### Data excerpts
◇ ◇ ◇ ◇

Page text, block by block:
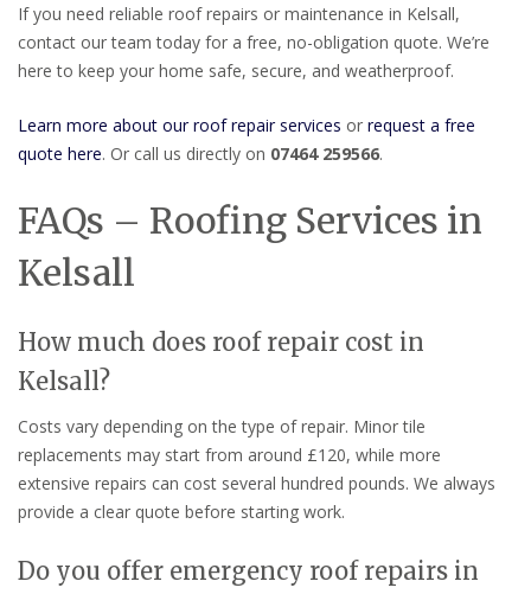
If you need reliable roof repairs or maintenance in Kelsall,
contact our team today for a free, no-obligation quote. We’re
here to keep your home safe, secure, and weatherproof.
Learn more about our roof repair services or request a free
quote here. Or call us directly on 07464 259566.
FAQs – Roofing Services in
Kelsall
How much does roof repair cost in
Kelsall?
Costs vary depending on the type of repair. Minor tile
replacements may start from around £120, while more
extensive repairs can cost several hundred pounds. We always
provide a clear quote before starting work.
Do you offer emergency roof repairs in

◇ ◇ ◇ ◇

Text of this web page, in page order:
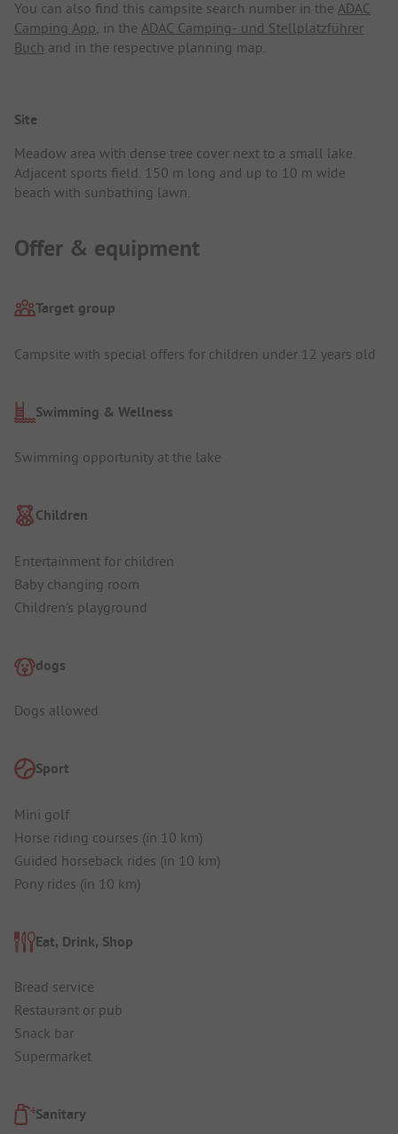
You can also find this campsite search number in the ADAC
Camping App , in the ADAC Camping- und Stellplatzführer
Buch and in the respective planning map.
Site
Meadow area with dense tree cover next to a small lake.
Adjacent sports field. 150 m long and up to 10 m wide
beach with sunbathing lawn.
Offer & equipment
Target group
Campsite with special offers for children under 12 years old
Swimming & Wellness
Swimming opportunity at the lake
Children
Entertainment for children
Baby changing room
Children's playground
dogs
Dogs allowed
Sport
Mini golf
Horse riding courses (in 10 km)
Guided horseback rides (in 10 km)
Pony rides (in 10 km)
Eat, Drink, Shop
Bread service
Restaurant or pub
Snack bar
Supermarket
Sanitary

◇ ◇ ◇ ◇

### Action item
Check each line above for the string "more" and return those that contain it.

### Answer to this exercise
Learn more about our roof repair services or request a free
replacements may start from around £120, while more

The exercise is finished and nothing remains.